Прихожу домой. Сестра встретила меня с радостными слезами; но я не встретил уже в доме того, что встречал прежде, – женских ласк матери. Дом показался мне какою-то холодною и мрачною пустыней. Не так радостен был для меня на этот раз и светлый праздник Христов.
Миновали праздники, и – я опять в Шуе.
Сестры мои недолго оставались в своем доме; старшая сестра Прасковья в июне того же года вышла замуж, в Хотимльский приход, за крестьянина деревни Погорелки Павла Ефимовича Лыкова, а младшая Анна перешла жить на Пустыньку к старшей сестре Марье Михайловне. В доме же, который по наследству принадлежал мне, поселился наш двоюродный дядя, упомянутый выше дьячок Покровской, в Дунилове, церкви Платон Алексеевич, который по случаю пожара лишился своего дома и который затем купил мой дом за 150 рублей ассигнациями (43 рубля серебром) и перенес на место своего сгоревшего дома. Деньги же за мой дом, вносимые им по частям, хранились сначала у благочинного, а потом переданы были на хранение моему дяде Петру Ивановичу, как опекуну. Кроме дома, мне достался после матушки в наследство ее жемчужный кокошник, в который она наряжалась в великие праздники и в котором ходила по церкви с тарелкой для сбора подаяний; а после родителя сохранились для меня две одежды: овчинный тулуп и сюртук или, по тогдашнему названию, сибирка из толстого синего сукна. Мне же принадлежало несколько оловянных блюд и тарелок; но кроме дома и тулупа, все прочие вещи я отдал в распоряжение старшей сестры, которая заменила для меня мать и которой я обязан дальнейшим воспитанием.
По случаю появления в пределах Владимирской губернии губительной болезни – холеры, нас отпустили на вакацию раньше обыкновенного – кажется, 8-го июля.
Подходя к Дунилову, я рассуждал сам с собою, куда мне наперед идти: в Горицы ли, к дяде и отцу крестному, или на Пустыньку, к сестре Марии Михайловне? Я решил идти на первый раз прежде в Горицы, куда сильно влекла меня любовь к родине; но я встретил здесь не очень ласковый прием. Жена дяди, Татьяна Ивановна, не отличавшаяся вообще нежным сердцем, смотрела на меня не очень благоприятно по той, как мне думалось всегда, причине, что я – сирота – учился лучше ее сына и всегда приходил домой с наградами, которые каждый раз возбуждали в ней неудовольствие. Но я, пробывши дня два-три в Горицах, спешил потом на Пустыньку, где сестра и зять встречали меня с любовью, но где стесняла и тяготила меня их семейная скудость и почти нищета. Впрочем, на воскресные и праздничные дни я всегда возвращался в Горицы, куда привлекал меня родной благолепный храм и с детства знакомое общество молящихся. Таким образом, во все время вакации я вел скитальческую жизнь, и это продолжалось до самого окончания мною курса семинарии; только впоследствии я имел уже больше мест для своего пристанища.

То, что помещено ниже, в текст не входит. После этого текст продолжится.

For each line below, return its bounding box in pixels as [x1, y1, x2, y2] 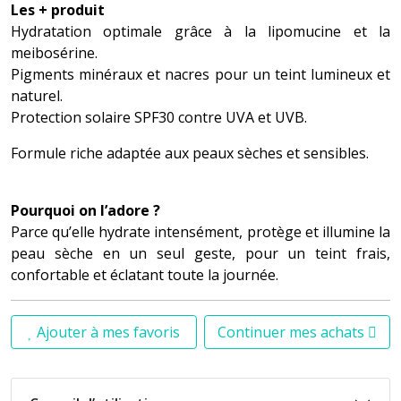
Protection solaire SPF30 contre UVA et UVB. [11, 107, 307, 127]
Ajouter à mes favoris [37, 321, 180, 342]
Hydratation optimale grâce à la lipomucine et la [11, 21, 390, 41]
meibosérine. [11, 42, 98, 63]
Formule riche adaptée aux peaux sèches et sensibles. [11, 142, 369, 163]
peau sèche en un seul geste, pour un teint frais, [11, 243, 390, 263]
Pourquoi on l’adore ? [11, 200, 160, 220]
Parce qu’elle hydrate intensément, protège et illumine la [11, 221, 390, 242]
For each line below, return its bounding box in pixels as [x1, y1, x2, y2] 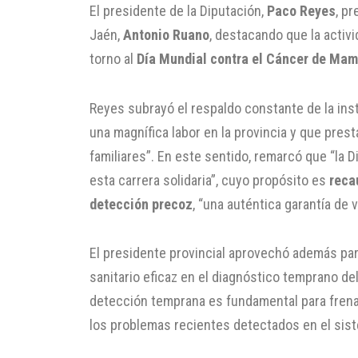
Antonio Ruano [123, 26, 209, 44]
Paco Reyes [267, 2, 336, 20]
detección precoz [89, 195, 193, 213]
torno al [89, 50, 137, 68]
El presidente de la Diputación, [89, 2, 267, 20]
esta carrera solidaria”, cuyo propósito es [89, 171, 329, 189]
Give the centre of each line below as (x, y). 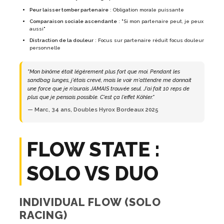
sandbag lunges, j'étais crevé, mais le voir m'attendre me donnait (109, 80)
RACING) (43, 215)
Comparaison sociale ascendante (73, 21)
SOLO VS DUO (92, 173)
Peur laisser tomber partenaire (69, 10)
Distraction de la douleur (61, 40)
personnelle (45, 48)
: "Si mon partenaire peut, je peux (160, 21)
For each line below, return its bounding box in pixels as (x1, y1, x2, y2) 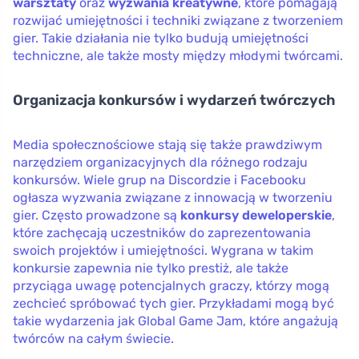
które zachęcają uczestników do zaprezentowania (13, 224, 311, 240)
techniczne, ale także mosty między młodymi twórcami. (13, 47, 343, 63)
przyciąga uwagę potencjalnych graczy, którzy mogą (13, 277, 329, 293)
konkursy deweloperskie (180, 207, 332, 223)
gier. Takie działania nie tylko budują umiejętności (13, 30, 309, 46)
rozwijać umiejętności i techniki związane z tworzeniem (13, 12, 343, 28)
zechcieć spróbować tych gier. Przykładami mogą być (13, 295, 334, 311)
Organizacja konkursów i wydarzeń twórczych (13, 91, 336, 109)
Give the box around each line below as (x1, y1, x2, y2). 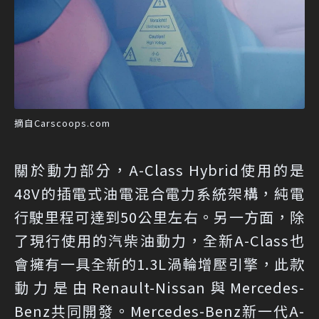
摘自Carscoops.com (14, 115, 110, 130)
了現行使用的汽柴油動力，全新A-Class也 (14, 229, 305, 251)
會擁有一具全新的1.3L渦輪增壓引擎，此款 (14, 253, 305, 274)
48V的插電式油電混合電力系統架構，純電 (14, 182, 305, 204)
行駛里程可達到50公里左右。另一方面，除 (14, 206, 305, 227)
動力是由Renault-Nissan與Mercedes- (14, 276, 305, 298)
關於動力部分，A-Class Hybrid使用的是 (14, 159, 305, 180)
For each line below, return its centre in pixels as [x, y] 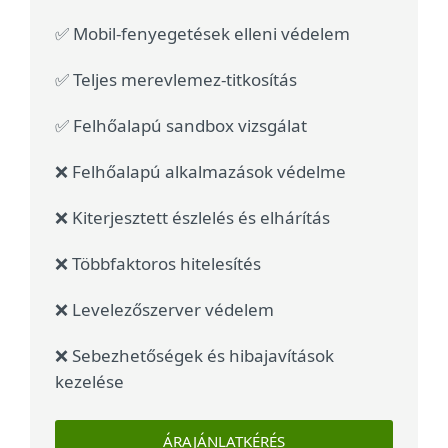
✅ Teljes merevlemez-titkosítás [176, 79]
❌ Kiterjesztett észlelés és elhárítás [192, 217]
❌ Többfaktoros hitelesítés [158, 263]
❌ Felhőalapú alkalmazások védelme [200, 171]
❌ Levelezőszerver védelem [164, 309]
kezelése [89, 381]
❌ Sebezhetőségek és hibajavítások [194, 355]
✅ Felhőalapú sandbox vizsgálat [181, 125]
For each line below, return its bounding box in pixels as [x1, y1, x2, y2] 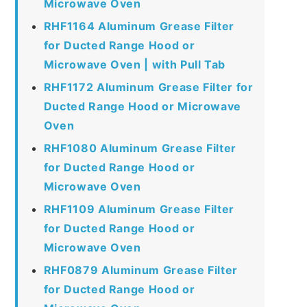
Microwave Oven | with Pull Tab [43, 57, 225, 71]
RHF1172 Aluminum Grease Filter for [43, 79, 254, 94]
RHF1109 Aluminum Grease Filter [43, 201, 234, 216]
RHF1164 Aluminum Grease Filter [43, 19, 234, 33]
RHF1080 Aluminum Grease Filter [43, 140, 236, 155]
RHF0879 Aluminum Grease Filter [43, 262, 238, 277]
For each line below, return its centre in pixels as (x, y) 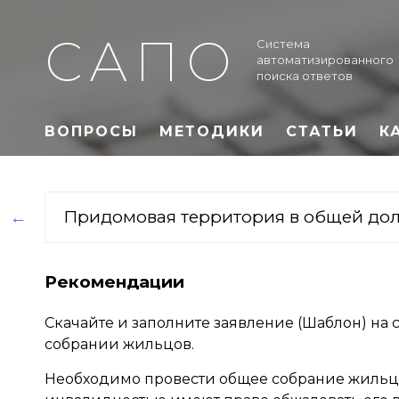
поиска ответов (305, 76)
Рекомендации (114, 282)
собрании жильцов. (119, 344)
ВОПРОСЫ (91, 131)
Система (283, 44)
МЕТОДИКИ (212, 131)
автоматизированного (325, 60)
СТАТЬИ (322, 131)
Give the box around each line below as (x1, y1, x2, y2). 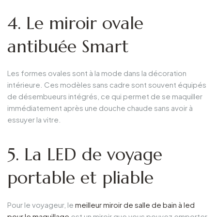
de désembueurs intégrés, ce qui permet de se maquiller (7, 92, 202, 101)
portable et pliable (7, 167, 154, 189)
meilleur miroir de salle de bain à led (75, 200, 195, 209)
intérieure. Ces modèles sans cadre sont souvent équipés (7, 80, 206, 90)
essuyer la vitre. (7, 115, 61, 124)
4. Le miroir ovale (7, 12, 143, 34)
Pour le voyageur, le (7, 200, 75, 209)
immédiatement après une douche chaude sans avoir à (7, 103, 193, 113)
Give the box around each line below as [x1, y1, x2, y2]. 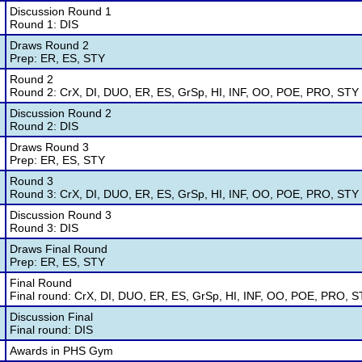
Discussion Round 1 [10, 5, 112, 18]
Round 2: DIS [10, 120, 78, 133]
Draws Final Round [10, 242, 107, 255]
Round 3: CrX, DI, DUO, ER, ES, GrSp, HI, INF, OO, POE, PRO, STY [10, 187, 359, 200]
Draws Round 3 [10, 141, 89, 154]
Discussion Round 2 [10, 107, 112, 120]
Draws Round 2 [10, 39, 89, 52]
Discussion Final [10, 310, 93, 323]
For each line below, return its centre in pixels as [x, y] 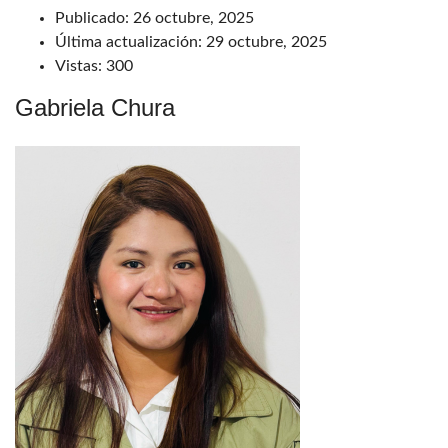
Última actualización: [128, 42]
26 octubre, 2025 [191, 18]
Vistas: [78, 66]
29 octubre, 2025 [264, 42]
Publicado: [92, 18]
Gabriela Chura [95, 108]
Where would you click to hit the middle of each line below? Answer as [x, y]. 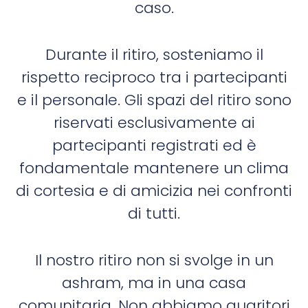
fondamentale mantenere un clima [154, 168]
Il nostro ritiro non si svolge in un [154, 261]
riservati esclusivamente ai [154, 123]
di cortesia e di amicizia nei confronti [154, 191]
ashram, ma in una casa [154, 283]
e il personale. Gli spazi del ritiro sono [154, 100]
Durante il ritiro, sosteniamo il [154, 55]
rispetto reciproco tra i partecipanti [154, 78]
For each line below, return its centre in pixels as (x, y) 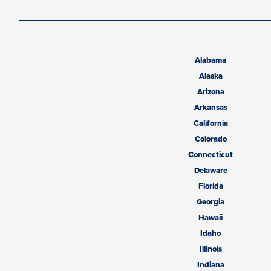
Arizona (211, 92)
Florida (211, 186)
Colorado (211, 139)
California (211, 123)
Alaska (211, 76)
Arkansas (211, 108)
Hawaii (211, 218)
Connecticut (211, 155)
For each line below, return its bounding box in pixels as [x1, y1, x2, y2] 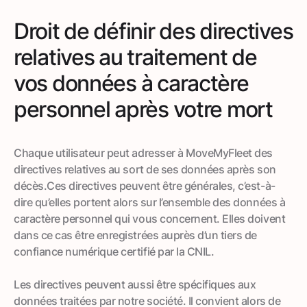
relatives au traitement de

Чтобы не быть в тягость другим и не быть тунеядцем, я старался и почти обязан был зарабатывать для себя насущный хлеб теми или другими трудами. В Горицах я помогал двоюродным сестрам, занимавшимся тканьем красной пестряди, в их ремесле, приготовлением для них цевок и т. п.; на Пустыньке я разделял с зятем и сестрой их земледельческие труды: жал хлеб, возил с поля на гумно снопы, молотил и проч. Но эти труды и занятия наводили на меня истинную тоску, хотя я должен был скрывать ее. Мои душевные стремления все направлены были к чтению книг и списыванию стихов и литературных статей.

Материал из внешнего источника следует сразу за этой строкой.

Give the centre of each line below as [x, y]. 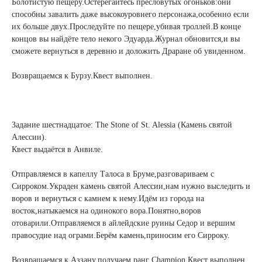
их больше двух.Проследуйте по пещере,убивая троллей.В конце [126, 27]
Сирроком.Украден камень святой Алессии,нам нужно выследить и [131, 186]
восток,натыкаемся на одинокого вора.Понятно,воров [106, 211]
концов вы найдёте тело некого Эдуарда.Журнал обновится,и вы [126, 39]
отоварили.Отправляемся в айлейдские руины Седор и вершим [123, 223]
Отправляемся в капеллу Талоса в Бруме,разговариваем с [113, 174]
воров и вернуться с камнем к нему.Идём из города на [108, 199]
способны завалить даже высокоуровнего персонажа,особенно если [130, 14]
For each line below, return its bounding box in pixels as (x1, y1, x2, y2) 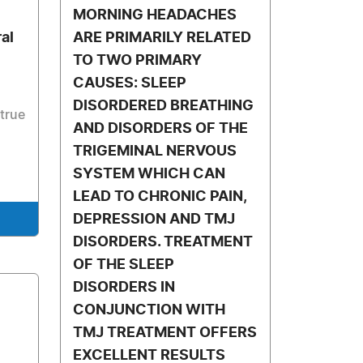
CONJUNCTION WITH (73, 303, 226, 318)
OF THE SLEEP (73, 258, 175, 272)
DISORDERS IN (73, 280, 176, 295)
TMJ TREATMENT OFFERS (73, 326, 258, 340)
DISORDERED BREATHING (73, 99, 254, 113)
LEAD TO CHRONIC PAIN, (73, 190, 247, 204)
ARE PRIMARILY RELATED (73, 31, 252, 45)
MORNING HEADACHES (73, 8, 237, 23)
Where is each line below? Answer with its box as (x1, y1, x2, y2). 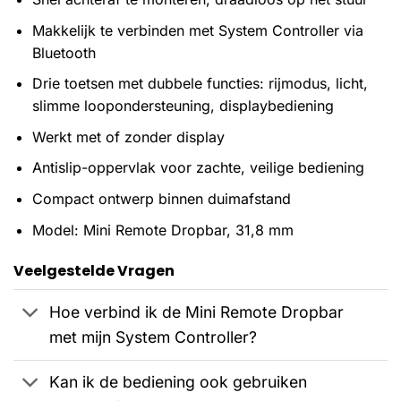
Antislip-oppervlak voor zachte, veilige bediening (31, 158, 364, 177)
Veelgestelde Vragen (13, 260, 175, 282)
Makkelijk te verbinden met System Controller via (31, 21, 363, 39)
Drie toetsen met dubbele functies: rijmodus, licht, (31, 74, 368, 93)
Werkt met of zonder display (31, 127, 225, 146)
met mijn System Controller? (49, 327, 258, 346)
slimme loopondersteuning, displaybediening (31, 97, 334, 115)
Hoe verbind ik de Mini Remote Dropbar (49, 302, 345, 321)
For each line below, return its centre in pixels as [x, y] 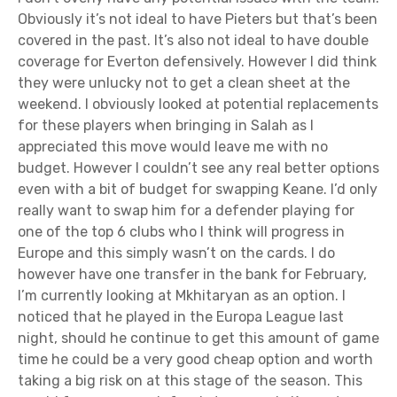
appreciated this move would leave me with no [173, 147]
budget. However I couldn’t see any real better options [198, 168]
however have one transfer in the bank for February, [192, 275]
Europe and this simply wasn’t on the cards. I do [176, 253]
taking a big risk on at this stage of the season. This [190, 381]
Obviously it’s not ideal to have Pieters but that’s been [198, 19]
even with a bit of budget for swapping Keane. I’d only [198, 190]
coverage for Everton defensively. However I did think [197, 62]
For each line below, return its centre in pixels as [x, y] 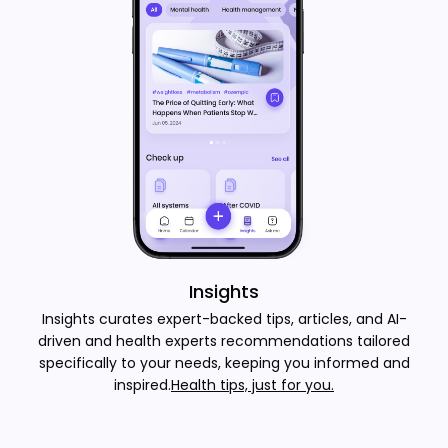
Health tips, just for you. [252, 385]
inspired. [142, 385]
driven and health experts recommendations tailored [224, 341]
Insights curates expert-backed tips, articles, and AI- [224, 319]
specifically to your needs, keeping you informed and [224, 363]
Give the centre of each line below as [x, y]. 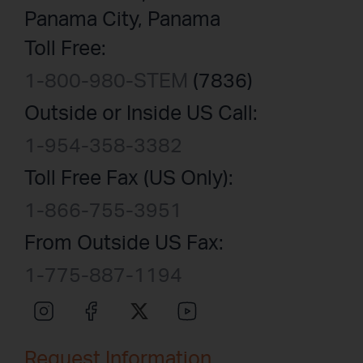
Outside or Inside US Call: [141, 113]
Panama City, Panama [122, 19]
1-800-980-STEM [106, 81]
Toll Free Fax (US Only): [129, 178]
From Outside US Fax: [124, 243]

В первых числах августа оканчивался срок наших каникул, и я начал уже помышлять о возвращении в школу. Вдруг получается от благочинного повестка, чтобы мы оставались дома, пока нас не потребуют. Как ни тягостно было мое положение у родных, но я обрадовался этой отсрочке, потому что имел возможность провести среди родных два храмовых праздника – Рождества Пресвятой Богородицы и Покрова. Первый праздник был в Горицах, а второй – в Дунилове.
Холера в наших селах действовала довольно сильно. Жертвами ее сделались некоторые и из моих родных, как, например, помянутая выше бабушка моя Татьяна Васильевна и ее невестка, жена Платона Алексеевича, который купил мой дом. Но что замечательно! Из детей никто не умирал от холеры. Причиной этого явления можно полагать, как мне кажется, спокойное и беззаботное состояние детского духа, между тем как душевное расстройство и упадок духа возрастных служили одною из причин усиления смертности. К нашему детскому удовольствию, в ту осень был обильный урожай грибов, и мы каждый день раза по два и по три ходили за ними в лес, который со всех почти сторон окружал тогда наши села.
1831 год
Настал 1831 год. В июне или в августе этого года выдана была в замужество моя последняя сестра – Анна Михайловна, в село Кохму, за крестьянина Ивана Ивановича Чужинина. На меня пал жребий перевозить, вместе с одним из родственников жениха, имущество (приданое) сестры из Дунилова в Кохму, и затем я был в числе почетных гостей на брачном пиру.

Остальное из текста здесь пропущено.